Prompt - For the entries below, copy exactly the line that contains "This is an example" through the line that contains "snapshot copy summary: 您可以使用Volume", both ends included, and exclude all pictures.

Data provided -
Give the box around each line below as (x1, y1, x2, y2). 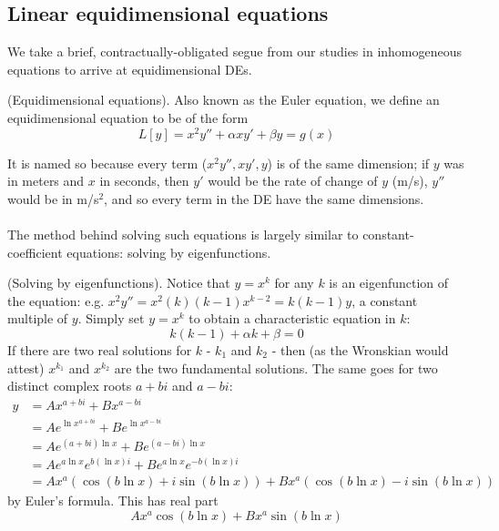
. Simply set (77, 309, 145, 328)
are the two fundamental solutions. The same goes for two (114, 358, 438, 377)
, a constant (351, 291, 418, 310)
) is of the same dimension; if (267, 153, 430, 172)
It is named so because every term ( (7, 153, 208, 172)
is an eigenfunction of (329, 273, 449, 292)
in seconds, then (99, 171, 189, 190)
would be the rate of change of (208, 171, 378, 190)
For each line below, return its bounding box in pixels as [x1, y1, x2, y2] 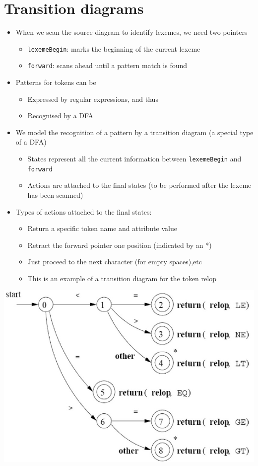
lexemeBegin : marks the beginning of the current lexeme [27, 43, 200, 54]
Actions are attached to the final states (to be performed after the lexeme [27, 180, 252, 190]
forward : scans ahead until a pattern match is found [27, 60, 188, 71]
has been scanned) [27, 189, 83, 200]
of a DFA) [15, 137, 47, 147]
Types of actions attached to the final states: [15, 206, 152, 217]
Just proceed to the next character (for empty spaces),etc [27, 256, 202, 267]
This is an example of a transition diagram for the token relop [27, 273, 216, 283]
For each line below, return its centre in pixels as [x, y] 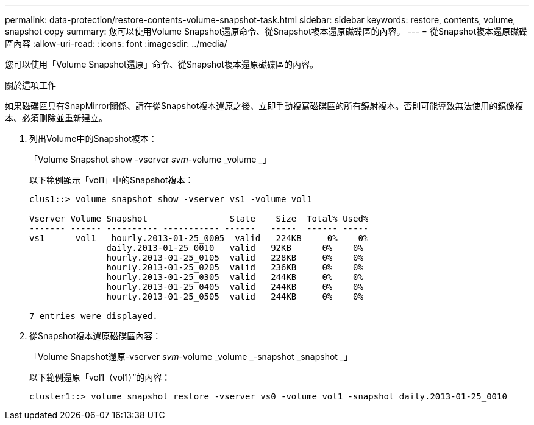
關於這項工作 [30, 85]
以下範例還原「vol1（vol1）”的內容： [100, 377]
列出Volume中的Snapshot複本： [93, 139]
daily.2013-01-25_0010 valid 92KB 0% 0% [235, 248]
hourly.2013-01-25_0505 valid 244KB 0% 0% [235, 297]
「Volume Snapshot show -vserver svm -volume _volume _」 [150, 159]
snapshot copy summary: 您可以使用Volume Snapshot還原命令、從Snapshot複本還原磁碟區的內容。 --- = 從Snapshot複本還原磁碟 [266, 31]
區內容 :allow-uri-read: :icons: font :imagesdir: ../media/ [116, 44]
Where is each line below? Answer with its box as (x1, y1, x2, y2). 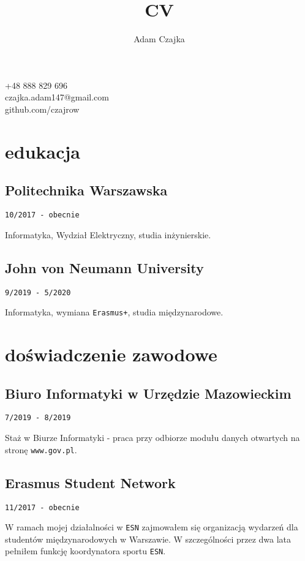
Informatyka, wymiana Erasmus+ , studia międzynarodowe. (5, 306, 224, 318)
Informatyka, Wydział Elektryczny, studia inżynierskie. (5, 228, 211, 241)
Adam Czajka (134, 32, 185, 45)
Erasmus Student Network (5, 473, 176, 492)
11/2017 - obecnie (5, 503, 80, 512)
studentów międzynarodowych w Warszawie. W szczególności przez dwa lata (5, 532, 292, 545)
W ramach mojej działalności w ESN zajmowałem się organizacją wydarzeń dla (5, 521, 298, 533)
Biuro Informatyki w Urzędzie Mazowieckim (5, 383, 292, 402)
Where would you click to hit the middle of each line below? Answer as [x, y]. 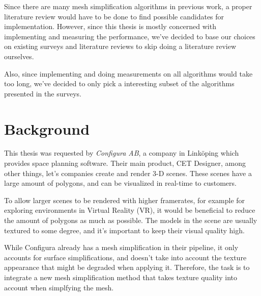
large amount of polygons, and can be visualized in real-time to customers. [120, 183]
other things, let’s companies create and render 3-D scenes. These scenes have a [128, 173]
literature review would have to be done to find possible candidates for [114, 16]
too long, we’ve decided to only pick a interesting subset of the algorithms [119, 83]
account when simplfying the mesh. [59, 287]
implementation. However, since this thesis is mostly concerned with [110, 26]
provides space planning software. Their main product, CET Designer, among [125, 163]
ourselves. [19, 56]
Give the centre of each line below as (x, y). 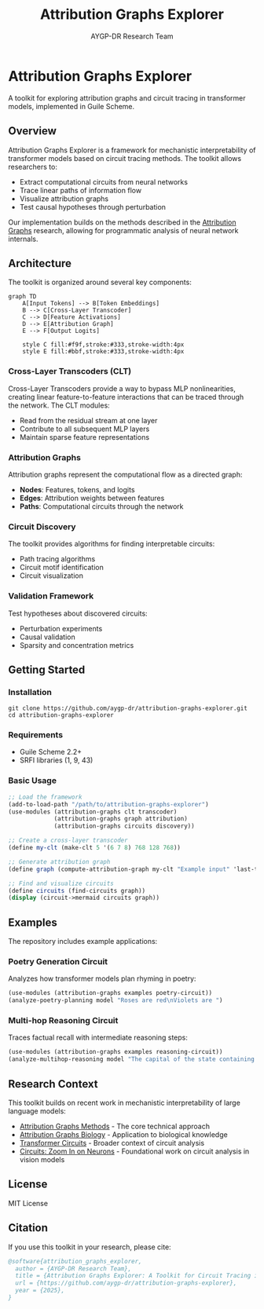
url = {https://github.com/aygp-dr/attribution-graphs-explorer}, (126, 1283)
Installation (30, 692)
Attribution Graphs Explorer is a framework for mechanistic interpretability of (132, 150)
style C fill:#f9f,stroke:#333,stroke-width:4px (103, 345)
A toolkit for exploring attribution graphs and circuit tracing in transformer (127, 98)
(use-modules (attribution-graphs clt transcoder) (93, 812)
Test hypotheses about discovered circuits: (78, 613)
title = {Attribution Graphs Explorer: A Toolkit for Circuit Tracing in (138, 1276)
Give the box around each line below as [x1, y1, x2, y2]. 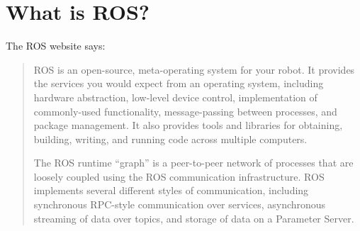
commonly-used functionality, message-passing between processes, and [33, 103, 337, 118]
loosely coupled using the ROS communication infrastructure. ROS [33, 169, 325, 184]
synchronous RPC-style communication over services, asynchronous [33, 197, 326, 212]
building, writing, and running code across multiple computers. [33, 131, 308, 146]
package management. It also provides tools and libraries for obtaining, [33, 118, 343, 133]
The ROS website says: [6, 38, 106, 53]
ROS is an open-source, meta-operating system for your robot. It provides [33, 62, 355, 77]
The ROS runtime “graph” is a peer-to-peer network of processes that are [33, 155, 354, 170]
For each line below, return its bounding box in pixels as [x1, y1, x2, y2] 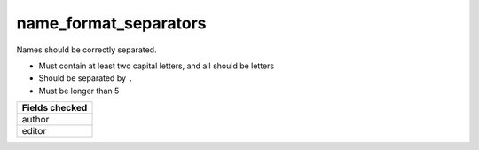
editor [21, 125, 47, 138]
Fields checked [21, 102, 88, 114]
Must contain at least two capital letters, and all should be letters [38, 60, 275, 71]
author [21, 114, 50, 126]
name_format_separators [16, 13, 208, 33]
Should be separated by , [38, 73, 133, 83]
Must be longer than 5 [38, 85, 120, 96]
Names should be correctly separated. [16, 44, 157, 55]
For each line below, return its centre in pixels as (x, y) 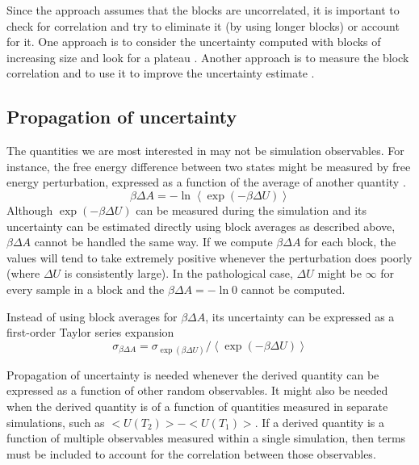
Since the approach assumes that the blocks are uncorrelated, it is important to (203, 10)
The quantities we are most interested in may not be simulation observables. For (205, 151)
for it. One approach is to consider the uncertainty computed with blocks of (194, 42)
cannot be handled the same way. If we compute (153, 242)
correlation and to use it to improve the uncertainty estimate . (161, 73)
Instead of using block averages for (92, 316)
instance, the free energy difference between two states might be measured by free (209, 166)
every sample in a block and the (86, 289)
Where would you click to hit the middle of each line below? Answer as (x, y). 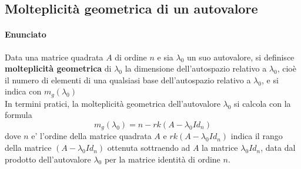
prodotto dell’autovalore (48, 159)
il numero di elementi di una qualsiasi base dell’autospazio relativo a (128, 80)
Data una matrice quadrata (54, 57)
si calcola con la (262, 103)
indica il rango (257, 136)
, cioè (287, 68)
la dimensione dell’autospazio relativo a (196, 68)
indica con (23, 91)
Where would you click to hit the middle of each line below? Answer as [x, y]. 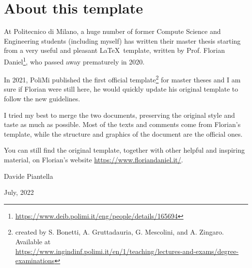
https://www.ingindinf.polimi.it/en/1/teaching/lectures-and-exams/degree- [127, 251]
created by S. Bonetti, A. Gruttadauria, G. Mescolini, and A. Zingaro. [119, 232]
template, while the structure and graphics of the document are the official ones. [123, 134]
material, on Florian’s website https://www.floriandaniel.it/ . [94, 159]
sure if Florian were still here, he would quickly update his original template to [121, 89]
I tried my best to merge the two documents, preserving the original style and [119, 115]
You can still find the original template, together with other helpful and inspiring [124, 150]
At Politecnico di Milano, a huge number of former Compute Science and [112, 31]
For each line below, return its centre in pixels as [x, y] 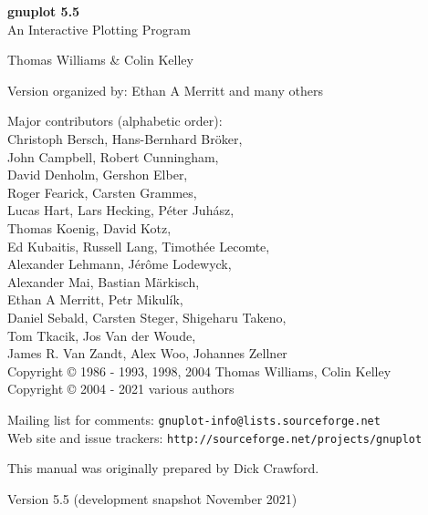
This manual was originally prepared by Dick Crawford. [163, 468]
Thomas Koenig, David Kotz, [89, 227]
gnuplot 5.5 [44, 11]
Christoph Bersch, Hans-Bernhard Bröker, [125, 138]
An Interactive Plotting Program [99, 29]
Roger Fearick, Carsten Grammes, [102, 192]
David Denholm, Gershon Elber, [98, 175]
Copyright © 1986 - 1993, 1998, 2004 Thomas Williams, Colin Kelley [199, 371]
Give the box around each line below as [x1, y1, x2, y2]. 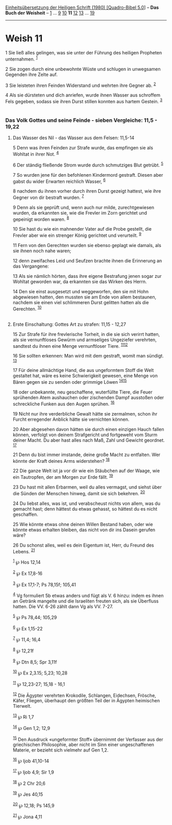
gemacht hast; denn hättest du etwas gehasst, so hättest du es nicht [12, 505, 158, 512]
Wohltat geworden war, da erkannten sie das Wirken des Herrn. [12, 278, 147, 285]
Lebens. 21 [12, 547, 35, 554]
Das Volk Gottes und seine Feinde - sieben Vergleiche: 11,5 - [5, 117, 158, 124]
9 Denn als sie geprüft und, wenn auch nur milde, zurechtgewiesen [12, 204, 155, 210]
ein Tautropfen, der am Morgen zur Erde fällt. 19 [12, 473, 114, 480]
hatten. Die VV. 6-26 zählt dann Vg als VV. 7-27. [12, 604, 114, 610]
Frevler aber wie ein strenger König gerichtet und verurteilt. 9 [12, 231, 142, 238]
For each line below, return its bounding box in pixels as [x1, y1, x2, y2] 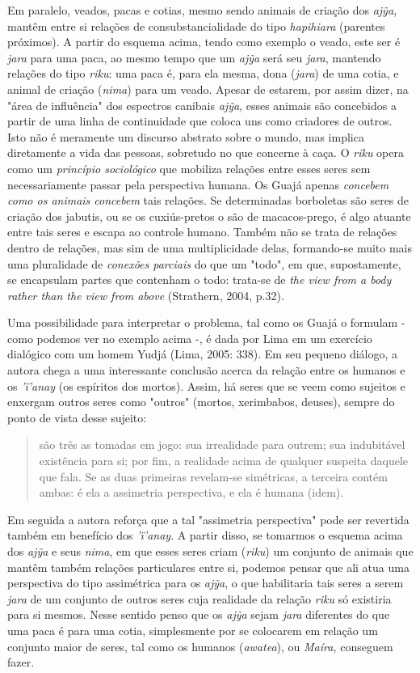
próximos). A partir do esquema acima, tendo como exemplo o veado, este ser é [7, 33, 401, 50]
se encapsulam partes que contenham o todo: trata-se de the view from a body [7, 271, 392, 288]
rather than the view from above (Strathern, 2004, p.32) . [7, 286, 285, 303]
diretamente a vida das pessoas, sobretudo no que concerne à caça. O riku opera [7, 144, 404, 161]
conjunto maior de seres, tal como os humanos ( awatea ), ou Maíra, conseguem [7, 637, 393, 654]
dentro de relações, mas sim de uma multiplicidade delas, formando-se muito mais [7, 239, 413, 256]
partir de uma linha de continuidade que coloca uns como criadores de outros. [7, 112, 393, 129]
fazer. [7, 654, 35, 671]
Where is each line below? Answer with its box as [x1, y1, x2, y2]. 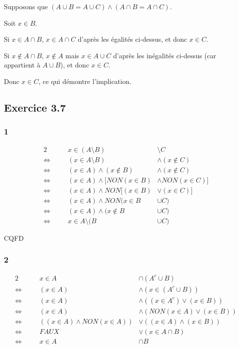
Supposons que [4, 1, 48, 11]
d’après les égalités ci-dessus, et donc [78, 34, 187, 44]
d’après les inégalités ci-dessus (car [113, 50, 216, 60]
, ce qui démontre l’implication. [38, 76, 131, 86]
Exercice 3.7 [4, 99, 66, 115]
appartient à [4, 60, 41, 70]

Solved problem -
This is an example of a transition diagram for the token relop [27, 273, 216, 283]
For each line below, return its centre in pixels as [x, y] 
關於這項工作 [30, 85]
以下範例還原「vol1（vol1）”的內容： [100, 377]
列出Volume中的Snapshot複本： [93, 139]
daily.2013-01-25_0010 valid 92KB 0% 0% [235, 248]
hourly.2013-01-25_0505 valid 244KB 0% 0% [235, 297]
「Volume Snapshot show -vserver svm -volume _volume _」 [150, 159]
snapshot copy summary: 您可以使用Volume Snapshot還原命令、從Snapshot複本還原磁碟區的內容。 --- = 從Snapshot複本還原磁碟 [266, 31]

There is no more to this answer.